Not to be cynical, but we really can’t remake the past into reality. Those days are gone; sadly many people in our personal photograph of past holidays are also gone, and we’re left yearning for ways to relive at least some traditions for loved ones and ourselves. How sweet to gather around the table again celebrating families and friends and blessings from the past.
If we could revisit our yesterdays and were honest, we’d admit Grandma was not exactly the gourmet cook we once believed she was. We’d remember how noise from adults and children tended to have an adverse effect on Grandpa, and he’d be irritable before the evening celebration ended. And typically at least one well-intentioned relative would get on our nerves making it difficult to behave according to the firm instructions we were given before leaving home. Besides our preferences have changed through time and some details of those once cherished traditions may not be so appealing to us now. But memories reign supreme, and we remember believing those were some of the year’s finest days. Likely they were.
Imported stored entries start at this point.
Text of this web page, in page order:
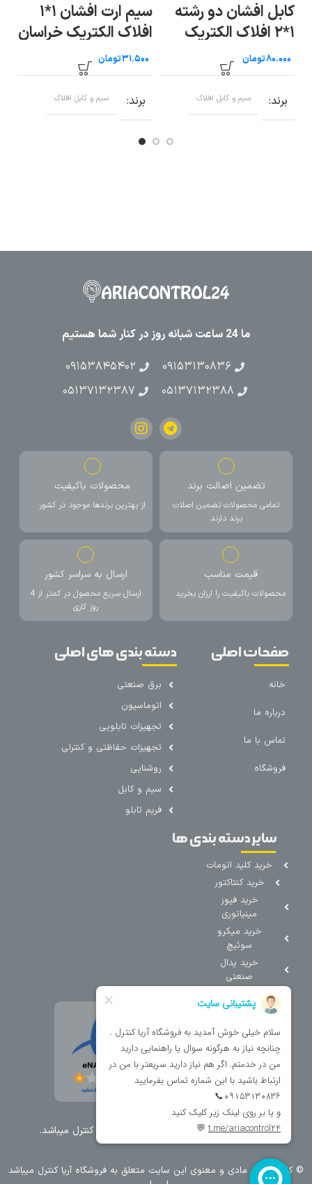
کابل افشان دو رشته
۱*۲ افلاک الکتریک
خراسان (متری)
تومان
برند سیم و کابل افلاک
سیم ارت افشان ۱*۱
افلاک الکتریک خراسان
(متری)
تومان
برند سیم و کابل افلاک
ما 24 ساعت شبانه روز در کنار شما هستیم
۰۹۱۵۳۱۳۰۸۳۶
۰۹۱۵۳۸۴۵۴۰۲
۰۵۱۳۷۱۳۲۳۸۸
۰۵۱۳۷۱۳۲۳۸۷
تضمین اصالت برند
تمامی محصولات تضمین اصلات
برند دارند
محصولات باکیفیت
از بهترین برندها موجود در کشور
قیمت مناسب
محصولات باکیفیت را ارزان بخرید
ارسال به سراسر کشور
ارسال سریع محصول در کمتر از 4
روز کاری
صفحات اصلی
خانه
درباره ما
تماس با ما
فروشگاه
دسته بندی های اصلی
برق صنعتی
اتوماسیون
تجهیزات تابلویی
تجهیزات حفاظتی و کنترلی
روشنایی
سیم و کابل
فریم تابلو
سایر دسته بندی ها
خرید کلید اتومات
خرید کنتاکتور
خرید فیوز
مینیاتوری
خرید میکرو
سوئیچ
خرید پدال
صنعتی
تمامی حقوق مطالب و سایت نزد شرکت اریا کنترل میباشد.
© کليه حقوق مادی و معنوی اين سايت متعلق به فروشگاه آریا کنترل ميباشد
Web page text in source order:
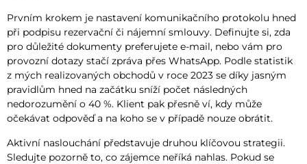
Prvním krokem je nastavení komunikačního protokolu hned
při podpisu rezervační či nájemní smlouvy. Definujte si, zda
pro důležité dokumenty preferujete e-mail, nebo vám pro
provozní dotazy stačí zpráva přes WhatsApp. Podle statistik
z mých realizovaných obchodů v roce 2023 se díky jasným
pravidlům hned na začátku sníží počet následných
nedorozumění o 40 %. Klient pak přesně ví, kdy může
očekávat odpověď a na koho se v případě nouze obrátit.
Aktivní naslouchání představuje druhou klíčovou strategii.
Sledujte pozorně to, co zájemce neříká nahlas. Pokud se
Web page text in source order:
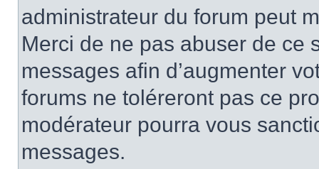
administrateur du forum peut
Merci de ne pas abuser de ce
messages afin d’augmenter
forums ne toléreront pas ce
modérateur pourra vous
messages.
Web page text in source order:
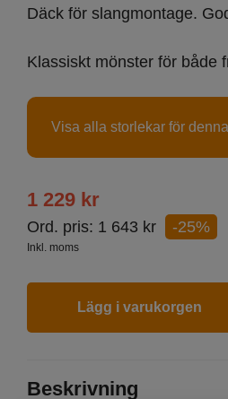
Däck för slangmontage.
Klassiskt mönster för både
Visa alla storlekar för
1 229 kr
Ord. pris: 1 643 kr -25%
Inkl. moms
Lägg i varukorgen
Beskrivning

Memories remind us that much in life is a matter of perspective. We recall thinking we were always overweight, and then see a random photo from decades ago, and we’re amazed at our trim appearance. We looked then like we wish we looked now and wonder why we agonized over our weight so much. Or we have the opportunity to visit our grade school or high school, and the buildings we once thought were so huge and intimidating are rather modest in size. We see a picture of former grade school teachers, and we’re astounded at how young they look. We thought they were “old” when they were in our classrooms.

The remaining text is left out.